План родился отчаянный и грязный. Если Голубев – главный локомотив моего исключения и камень на пути помощи Алисе – его нужно было убрать. Навсегда. Но компромата на него, настоящего, не было. Ни связей с радикалами, ни крупных взяток – лишь мелкое тщеславие и конъюнктурщичество. Значит, компромат нужно было создать.
- Фальсификация? – Артём ахнул, когда я изложил суть. - Гриш, это же… подло! И опасно!
- Опаснее, чем Алиса в руках Охранки? Чем исключение? Чем донос Юлианы? – спросил я, и в моем голосе звучала незнакомая мне самому холодная решимость. Я переступал черту. Ученый внутри уступал место игроку, готовому на всё. - Он начал эту войну. Мы закончим её его же методами, но эффективнее.
Кружок отреагировал на идею с мрачной решимостью. Связи с подпольной типографией были у Алисы и той части кружка, которой она доверяла.
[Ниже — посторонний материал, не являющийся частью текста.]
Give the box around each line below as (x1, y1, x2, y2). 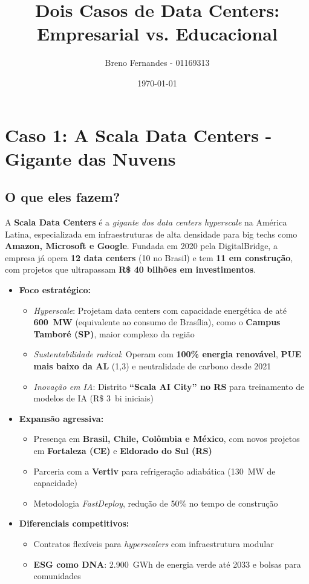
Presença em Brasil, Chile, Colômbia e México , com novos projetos (33, 432, 300, 445)
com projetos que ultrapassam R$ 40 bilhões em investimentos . (5, 263, 256, 276)
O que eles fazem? (5, 187, 120, 206)
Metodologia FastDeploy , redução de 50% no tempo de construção (33, 496, 278, 509)
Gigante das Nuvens (5, 146, 176, 170)
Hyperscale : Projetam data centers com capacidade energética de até (33, 303, 287, 316)
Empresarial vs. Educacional (37, 21, 278, 46)
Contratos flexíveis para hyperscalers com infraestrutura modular (33, 537, 274, 550)
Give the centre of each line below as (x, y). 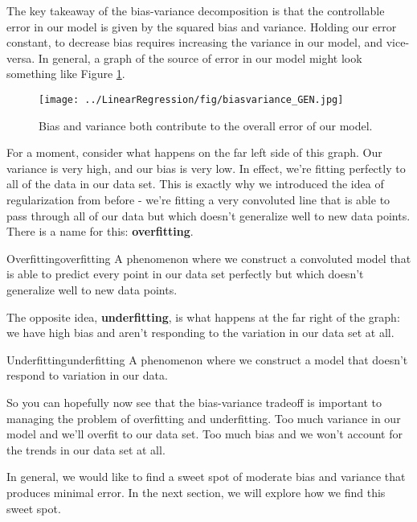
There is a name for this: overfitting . (100, 231)
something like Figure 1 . (66, 74)
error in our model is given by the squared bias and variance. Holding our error (202, 26)
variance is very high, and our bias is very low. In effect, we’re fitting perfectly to (206, 168)
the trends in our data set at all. (86, 449)
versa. (21, 58)
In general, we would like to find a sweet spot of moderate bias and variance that (206, 477)
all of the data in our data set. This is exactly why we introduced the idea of (195, 184)
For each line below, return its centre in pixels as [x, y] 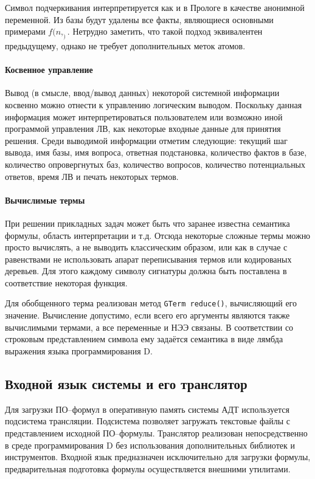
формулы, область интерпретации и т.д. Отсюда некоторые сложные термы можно [158, 235]
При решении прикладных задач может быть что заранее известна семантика [147, 223]
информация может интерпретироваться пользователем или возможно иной [144, 116]
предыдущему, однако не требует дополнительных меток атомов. [125, 45]
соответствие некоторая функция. [66, 282]
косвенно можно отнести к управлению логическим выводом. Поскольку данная [154, 104]
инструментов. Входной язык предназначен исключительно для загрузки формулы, [158, 457]
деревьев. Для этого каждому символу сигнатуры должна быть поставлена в [146, 271]
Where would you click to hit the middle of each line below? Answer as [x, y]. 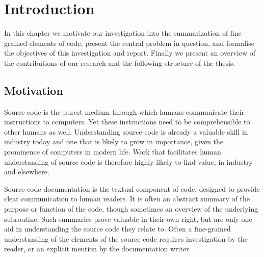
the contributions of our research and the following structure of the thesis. [120, 62]
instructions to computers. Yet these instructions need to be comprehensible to [127, 122]
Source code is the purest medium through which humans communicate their [124, 111]
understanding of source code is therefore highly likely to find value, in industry [128, 161]
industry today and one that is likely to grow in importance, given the [114, 142]
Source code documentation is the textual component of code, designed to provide [132, 188]
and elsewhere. [27, 172]
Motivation [34, 90]
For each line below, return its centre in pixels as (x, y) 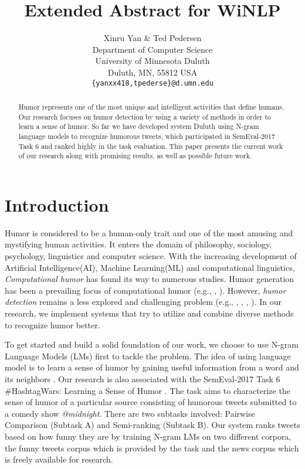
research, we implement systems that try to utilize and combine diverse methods (149, 313)
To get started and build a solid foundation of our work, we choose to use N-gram (152, 344)
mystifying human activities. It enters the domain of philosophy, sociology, (138, 244)
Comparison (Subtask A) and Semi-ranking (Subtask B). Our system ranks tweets (152, 425)
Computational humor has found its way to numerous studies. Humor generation (150, 279)
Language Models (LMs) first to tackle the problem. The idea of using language (148, 356)
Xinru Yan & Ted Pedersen (152, 38)
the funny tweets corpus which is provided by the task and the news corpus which (152, 448)
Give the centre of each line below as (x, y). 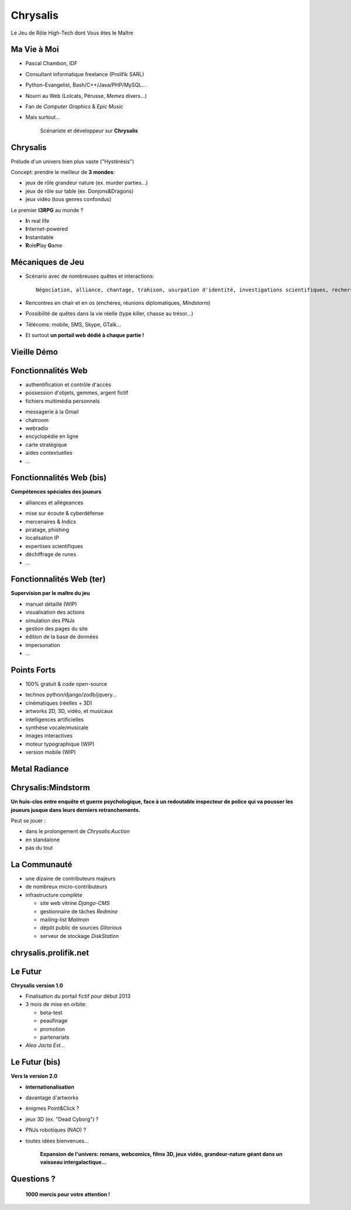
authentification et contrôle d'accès (68, 385)
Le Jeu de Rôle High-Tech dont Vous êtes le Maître (72, 33)
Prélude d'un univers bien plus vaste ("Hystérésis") (73, 161)
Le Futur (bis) (36, 1062)
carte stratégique (46, 444)
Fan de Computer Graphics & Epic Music (74, 107)
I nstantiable (39, 237)
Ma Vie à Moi (35, 50)
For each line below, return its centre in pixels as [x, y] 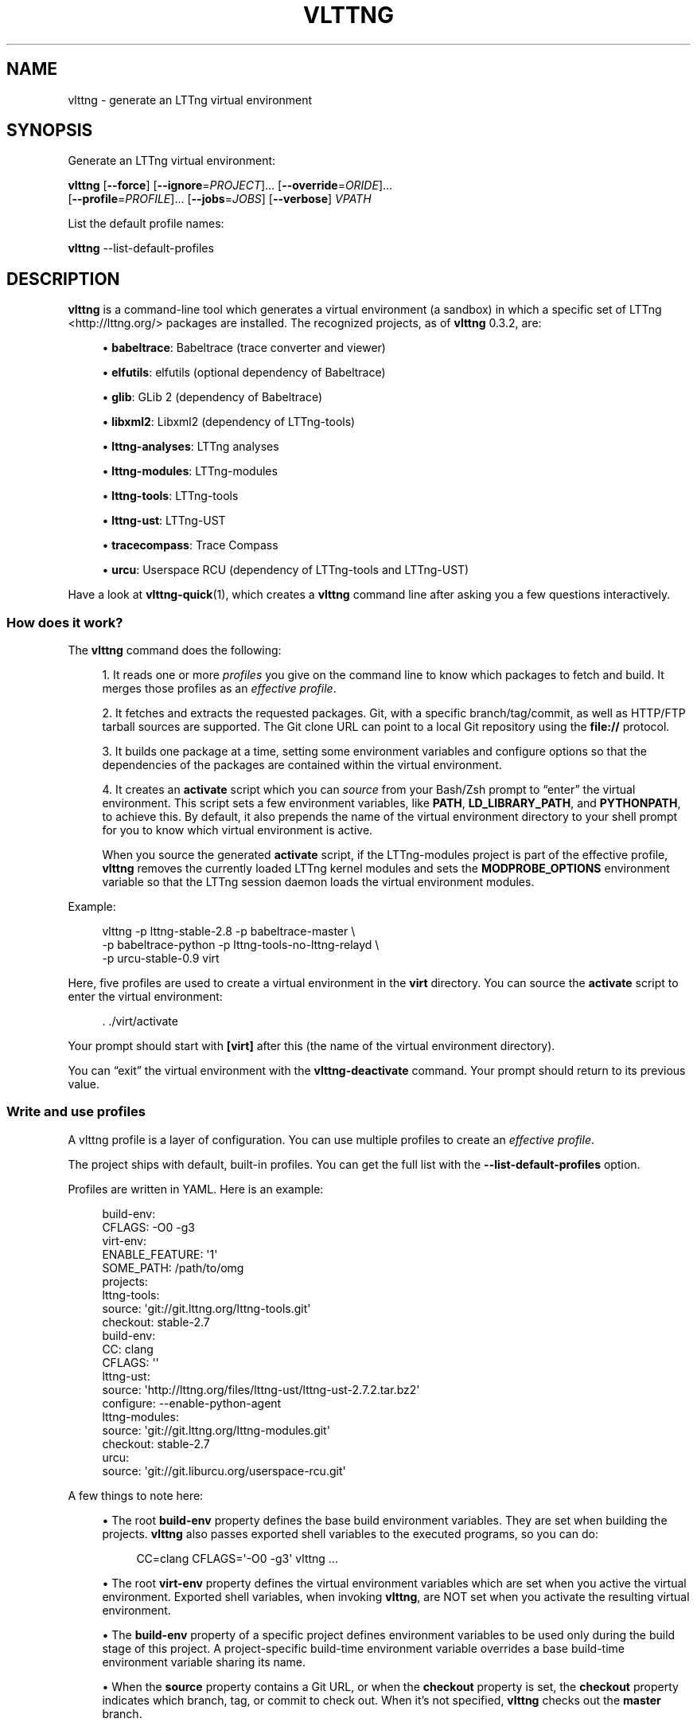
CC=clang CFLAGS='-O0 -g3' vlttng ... [237, 1558]
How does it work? [65, 622]
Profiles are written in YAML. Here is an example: [196, 1189]
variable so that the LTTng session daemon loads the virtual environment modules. [318, 882]
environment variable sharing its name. [204, 1662]
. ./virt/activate [140, 1021]
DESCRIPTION [63, 279]
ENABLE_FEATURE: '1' [160, 1254]
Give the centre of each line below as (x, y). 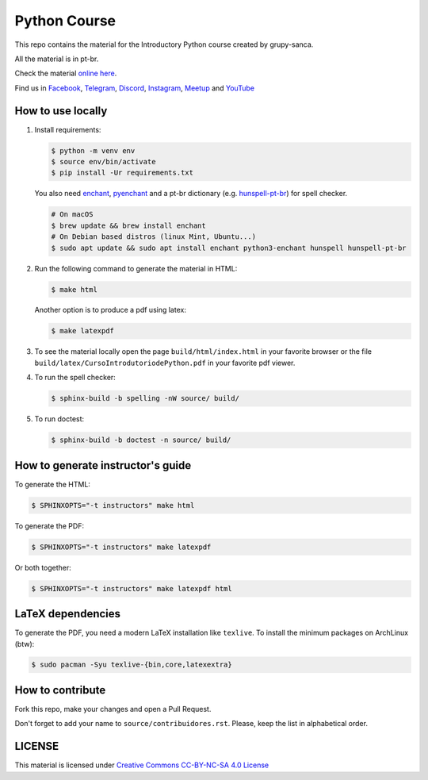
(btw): (25, 644)
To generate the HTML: (53, 484)
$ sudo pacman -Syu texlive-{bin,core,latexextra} (132, 665)
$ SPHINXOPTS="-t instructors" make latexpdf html (132, 588)
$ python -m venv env (93, 150)
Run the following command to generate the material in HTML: (136, 268)
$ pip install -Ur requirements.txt (122, 173)
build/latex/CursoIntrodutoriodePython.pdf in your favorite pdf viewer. (165, 363)
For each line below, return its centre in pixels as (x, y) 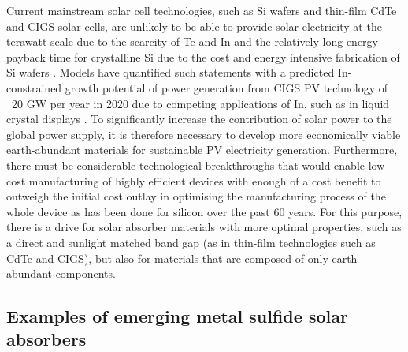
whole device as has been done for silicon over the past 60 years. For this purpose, (204, 211)
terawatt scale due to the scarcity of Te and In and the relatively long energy (192, 41)
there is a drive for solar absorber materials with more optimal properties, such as (204, 227)
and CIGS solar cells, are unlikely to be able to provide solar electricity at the (194, 26)
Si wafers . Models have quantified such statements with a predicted (171, 72)
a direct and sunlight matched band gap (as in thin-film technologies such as (191, 242)
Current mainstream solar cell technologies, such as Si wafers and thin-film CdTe (202, 10)
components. (85, 273)
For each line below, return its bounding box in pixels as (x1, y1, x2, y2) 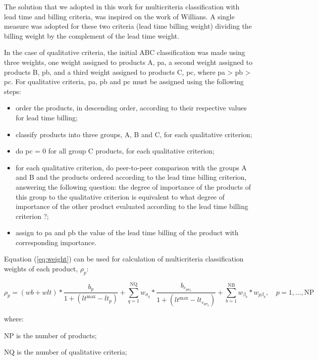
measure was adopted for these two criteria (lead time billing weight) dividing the (4, 21, 252, 31)
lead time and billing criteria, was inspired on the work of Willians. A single (4, 11, 235, 21)
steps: (4, 86, 21, 96)
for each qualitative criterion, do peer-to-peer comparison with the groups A (15, 162, 247, 172)
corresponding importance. (15, 237, 97, 247)
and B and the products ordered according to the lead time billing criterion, (15, 172, 247, 182)
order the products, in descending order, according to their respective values (15, 103, 247, 113)
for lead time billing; (15, 112, 78, 122)
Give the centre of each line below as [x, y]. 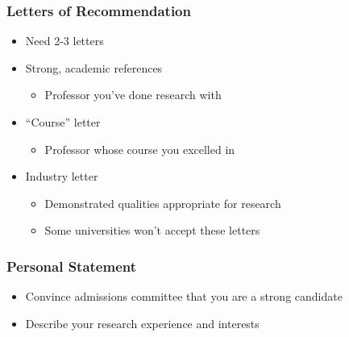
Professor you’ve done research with [133, 95]
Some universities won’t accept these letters [152, 230]
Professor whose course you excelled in [140, 149]
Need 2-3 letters [64, 41]
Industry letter [62, 176]
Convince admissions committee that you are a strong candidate [184, 296]
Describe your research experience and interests [142, 323]
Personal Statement [72, 266]
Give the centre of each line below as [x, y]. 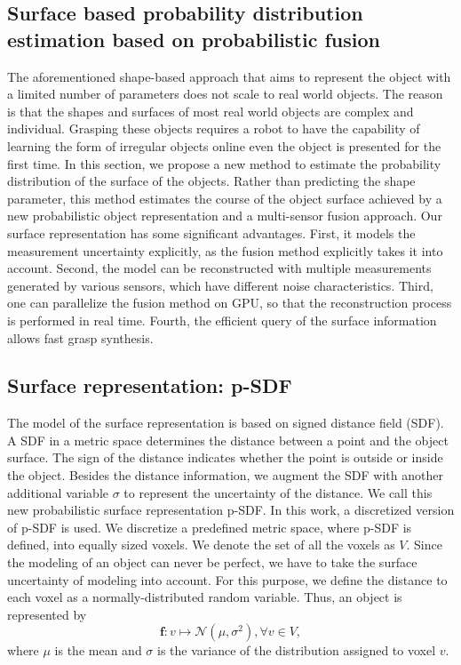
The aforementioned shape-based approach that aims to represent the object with [229, 76]
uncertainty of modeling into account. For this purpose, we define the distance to [227, 579]
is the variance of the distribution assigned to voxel [297, 650]
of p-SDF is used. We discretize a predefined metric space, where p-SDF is [210, 527]
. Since [424, 545]
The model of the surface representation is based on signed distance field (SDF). [226, 423]
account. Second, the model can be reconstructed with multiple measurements [219, 268]
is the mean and [98, 650]

Знание «тёмных кабинетов» Академии – у Артёма. Моя метамагия – ключ к неуловимости.
Операция «Падающая Звезда»,так мрачно пошутил Артём, началась немедленно.
Начать мы решили с главного блюда — запрещенной литературы, которую мы положили в нижний ящик его стола в кабинете и даже подумывали подбросить домой, проследив за ним. В состав «блюда» входили:
Свежий номер журнала «искра» - главного сочувствующего подполью
Брошюру Чернова о крестьянском вопросе.
Несколько листовок с призывами к студенческим сходкам.
И главное – тоненькую, специально отпечатанную брошюрку: «К вопросу о реорганизации Крестьянского поземельного банка: тезисы». На обложке – аккуратная надпись карандашом: «Для обсуждения в кружке. С.». Моя магия тщательно «состарила» бумагу и чернила, сымитировав давнее хранение, и замаскировала подлинность от простых обнаруживающих чар. Для эксперта Охранки – вызов, но времени на экспертизу у них, как мы надеялись, не будет.
Впрочем, был и десерт, который мы смогли положить в другие места, связанные с Голубевым:
Письма «благодарности»: Через подпольную типографию изготовили несколько писем на дешевой бумаге, якобы от мелких кружков в других городах. «Уважаемый товарищ Сокол! (известный псевдоним, который мы привязали к Голубеву через слухи) Ваши советы по организации ячеек в технических училищах неоценимы! Деньги на литературу получены. Ждем новых указаний!» Подпись – «Группа Сознательных». Моя рука, тренированная годами математических выкладок, идеально скопировала угловатый почерк Голубева на черновике «ответа», который найдут позже: «Деньги направьте на издание. Осторожность превыше всего. Сокол». Магия вплела в бумагу слабый, но узнаваемый эфирный след Голубева – его «магическую подпись», которую я уловил, наблюдая за ним на лекциях.
Манифест: Самая дерзкая часть и вместе с тем забавная часть - перчинка. На той же бумаге, что и письма «Сокола», напечатали краткий, но ёмкий текст марксистского толка: «Пролетариат и прогрессивное студенчество – союзники в борьбе против самодержавного гнёта и капиталистической эксплуатации. Только слом старой машины…» и т.д. В конце – размашистая подпись: «Г. Сокол». Здесь моя магия работала на полную – подделка почерка была безупречна, а магическая «аура» документа усилена, чтобы вызвать подозрения при беглом осмотре Охранкой.